Action item:
Copy the first line of the entries below and every line after it through the line containing "13. stojnic, od". Do not include pictures.

*** Opening of Source data ***

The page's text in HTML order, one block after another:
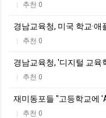
| 추천 0
경남교육청, 미국 학교·애
| 추천 0
경남교육청, '디지털 교육
| 추천 0
재미동포들 "고등학교에
| 추천 0
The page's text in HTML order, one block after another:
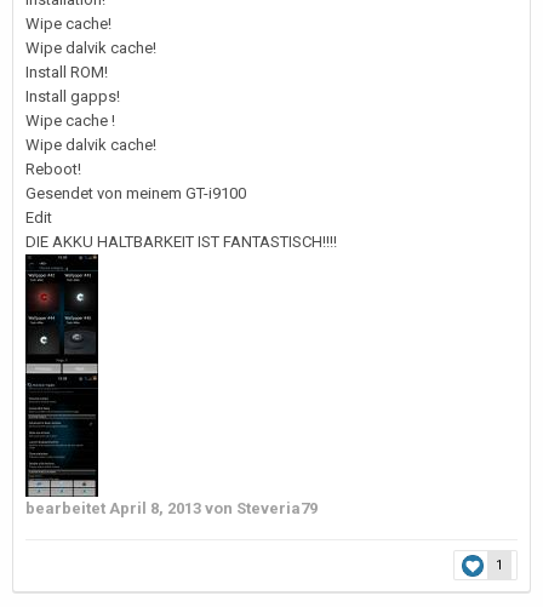
Wipe cache!
Wipe dalvik cache!
Install ROM!
Install gapps!
Wipe cache !
Wipe dalvik cache!
Reboot!
Gesendet von meinem GT-i9100
Edit
DIE AKKU HALTBARKEIT IST FANTASTISCH!!!!
bearbeitet April 8, 2013 von Steveria79
1
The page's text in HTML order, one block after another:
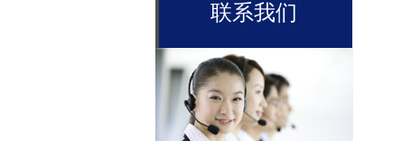
联系我们
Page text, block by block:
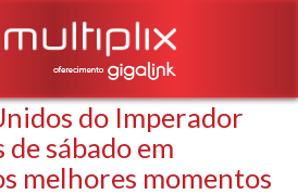
do Imperador
sábado em
melhores momentos
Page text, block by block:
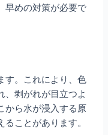
早めの対策が必要で
す。これにより、色
、剥がれが目立つよ
から水が浸入する原
ことがあります。
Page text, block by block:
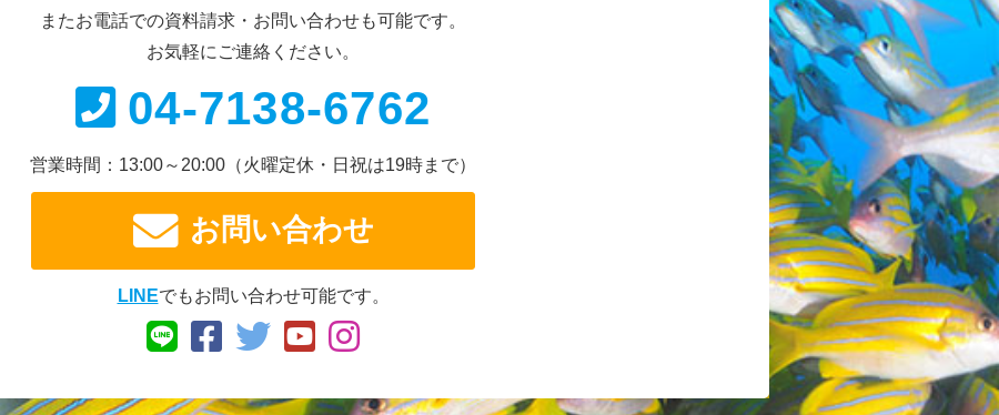
またお電話での資料請求・ お問い合わせも可能です。
お気軽にご連絡ください。
04-7138-6762
営業時間：13:00～20:00 （火曜定休・日祝は19時まで）
お問い合わせ
LINEでもお問い合わせ可能です。
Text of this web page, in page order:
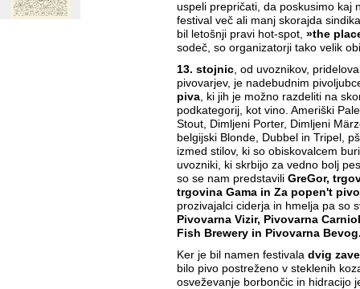
uspeli prepričati, da poskusimo kaj
festival več ali manj skorajda
bil letošnji pravi hot-spot, »the
sodeč, so organizatorji tako velik
13. stojnic, od uvoznikov,
pivovarjev, je nadebudnim
piva, ki jih je možno razdeliti na
podkategorij, kot vino. Ameriški
Stout, Dimljeni Porter, Dimljeni
belgijski Blonde, Dubbel in Tripel,
izmed stilov, ki so obiskovalcem
uvozniki, ki skrbijo za vedno bolj
so se nam predstavili GreGor,
trgovina Gama in Za popen't
prozivajalci ciderja in hmelja pa so
Pivovarna Vizir, Pivovarna
Fish Brewery in Pivovarna
Ker je bil namen festivala dvig
bilo pivo postreženo v steklenih
osveževanje borbončic in hidracijo
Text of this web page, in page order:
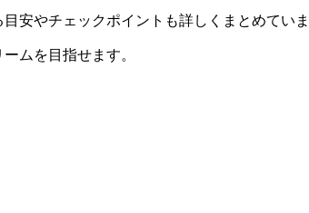
安やチェックポイントも詳しくまとめていま
ムを目指せます。
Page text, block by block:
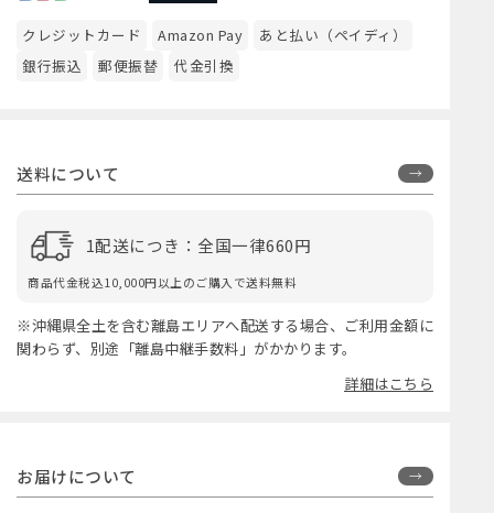
クレジットカード Amazon Pay
あと払い（ペイディ）
銀行振込
郵便振替 代金引換
送料について
1配送につき：全国一律660円
商品代金税込10,000円以上のご購入で送料無料
※沖縄県全土を含む離島エリアへ配送する場合、ご利用金額に
関わらず、別途「離島中継手数料」がかかります。
詳細はこちら
お届けについて
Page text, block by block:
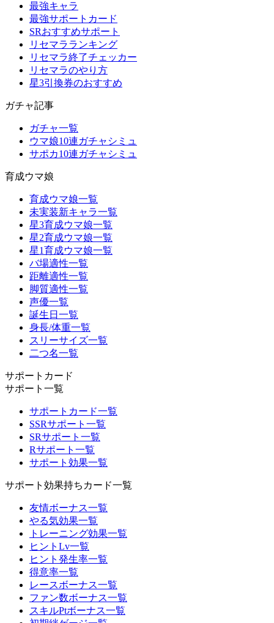
最強キャラ
最強サポートカード
SRおすすめサポート
リセマラランキング
リセマラ終了チェッカー
リセマラのやり方
星3引換券のおすすめ
ガチャ記事
ガチャ一覧
ウマ娘10連ガチャシミュ
サポカ10連ガチャシミュ
育成ウマ娘
育成ウマ娘一覧
未実装新キャラ一覧
星3育成ウマ娘一覧
星2育成ウマ娘一覧
星1育成ウマ娘一覧
バ場適性一覧
距離適性一覧
脚質適性一覧
声優一覧
誕生日一覧
身長/体重一覧
スリーサイズ一覧
二つ名一覧
サポートカード
サポート一覧
サポートカード一覧
SSRサポート一覧
SRサポート一覧
Rサポート一覧
サポート効果一覧
サポート効果持ちカード一覧
友情ボーナス一覧
やる気効果一覧
トレーニング効果一覧
ヒントLv一覧
ヒント発生率一覧
得意率一覧
レースボーナス一覧
ファン数ボーナス一覧
スキルPtボーナス一覧
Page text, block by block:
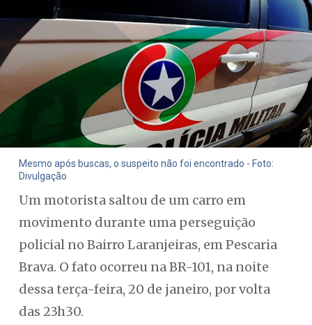
Mesmo após buscas, o suspeito não foi encontrado - Foto:
Divulgação
Um motorista saltou de um carro em
movimento durante uma perseguição
policial no Bairro Laranjeiras, em Pescaria
Brava. O fato ocorreu na BR-101, na noite
dessa terça-feira, 20 de janeiro, por volta
das 23h30.
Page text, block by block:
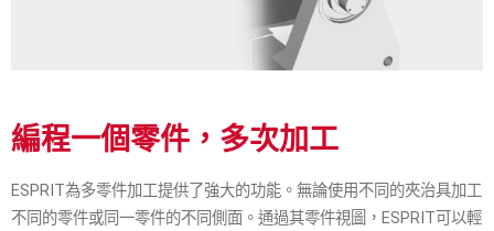
編程一個零件，多次加工
ESPRIT為多零件加工提供了強大的功能。無論使用不同的夾治具加工
不同的零件或同一零件的不同側面。通過其零件視圖，ESPRIT可以輕
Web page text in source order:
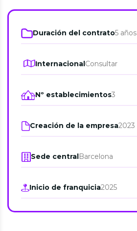
Duración del contrato5 años
InternacionalConsultar
Nº establecimientos3
Creación de la empresa2023
Sede centralBarcelona
Inicio de franquicia2025
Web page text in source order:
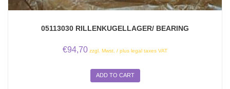
05113030 RILLENKUGELLAGER/ BEARING
€94,70 zzgl. Mwst. / plus legal taxes VAT
ADD TO CART
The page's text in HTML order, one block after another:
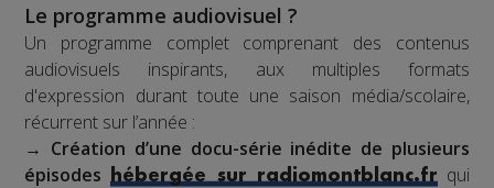
Le programme audiovisuel ?
Un programme complet comprenant des contenus
audiovisuels inspirants, aux multiples formats
d'expression durant toute une saison média/scolaire,
récurrent sur l’année :
→ Création d’une docu-série inédite de plusieurs
épisodes
hébergée sur radiomontblanc.frqui
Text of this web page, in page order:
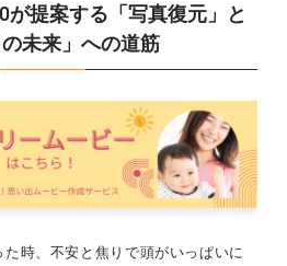
が提案する「写真復元」と
の未来」への道筋
時、不安と焦りで頭がいっぱいに
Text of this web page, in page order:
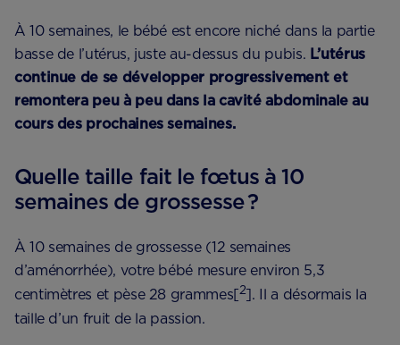
À 10 semaines, le bébé est encore niché dans la partie
basse de l’utérus, juste au-dessus du pubis. L’utérus
continue de se développer progressivement et
remontera peu à peu dans la cavité abdominale au
cours des prochaines semaines.
Quelle taille fait le fœtus à 10
semaines de grossesse ?
À 10 semaines de grossesse (12 semaines
d’aménorrhée), votre bébé mesure environ 5,3
centimètres et pèse 28 grammes[2]. Il a désormais la
taille d’un fruit de la passion.
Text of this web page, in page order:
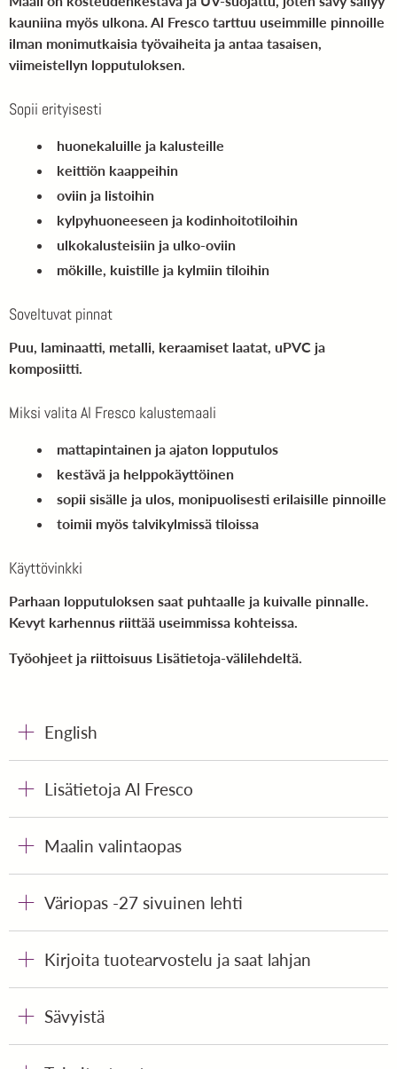
kauniina myös ulkona. Al Fresco tarttuu useimmille pinnoille
ilman monimutkaisia työvaiheita ja antaa tasaisen,
viimeistellyn lopputuloksen.
Sopii erityisesti
huonekaluille ja kalusteille
keittiön kaappeihin
oviin ja listoihin
kylpyhuoneeseen ja kodinhoitotiloihin
ulkokalusteisiin ja ulko-oviin
mökille, kuistille ja kylmiin tiloihin
Soveltuvat pinnat
Puu, laminaatti, metalli, keraamiset laatat, uPVC ja
komposiitti.
Miksi valita Al Fresco kalustemaali
mattapintainen ja ajaton lopputulos
kestävä ja helppokäyttöinen
sopii sisälle ja ulos, monipuolisesti erilaisille pinnoille
toimii myös talvikylmissä tiloissa
Käyttövinkki
Parhaan lopputuloksen saat puhtaalle ja kuivalle pinnalle.
Kevyt karhennus riittää useimmissa kohteissa.
Työohjeet ja riittoisuus Lisätietoja-välilehdeltä.
English
Lisätietoja Al Fresco
Maalin valintaopas
Väriopas -27 sivuinen lehti
Kirjoita tuotearvostelu ja saat lahjan
Sävyistä
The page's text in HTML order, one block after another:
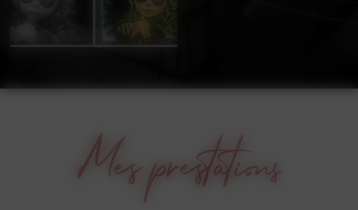
Mes prestations

*** Close of Source data ***

Completed task:
The page's text in HTML order, one block after another:
| 추천 0
경남교육청, 미국 학교·애
| 추천 0
경남교육청, '디지털 교육
| 추천 0
재미동포들 "고등학교에
| 추천 0
The page's text in HTML order, one block after another:
Wipe cache!
Wipe dalvik cache!
Install ROM!
Install gapps!
Wipe cache !
Wipe dalvik cache!
Reboot!
Gesendet von meinem GT-i9100
Edit
DIE AKKU HALTBARKEIT IST FANTASTISCH!!!!
bearbeitet April 8, 2013 von Steveria79
1
The page's text in HTML order, one block after another:
联系我们
Page text, block by block:
do Imperador
sábado em
melhores momentos
Page text, block by block:
早めの対策が必要で
す。これにより、色
、剥がれが目立つよ
から水が浸入する原
ことがあります。
Page text, block by block:
またお電話での資料請求・ お問い合わせも可能です。
お気軽にご連絡ください。
04-7138-6762
営業時間：13:00～20:00 （火曜定休・日祝は19時まで）
お問い合わせ
LINEでもお問い合わせ可能です。
Text of this web page, in page order:
uspeli prepričati, da poskusimo kaj
festival več ali manj skorajda
bil letošnji pravi hot-spot, »the
sodeč, so organizatorji tako velik
13. stojnic, od uvoznikov,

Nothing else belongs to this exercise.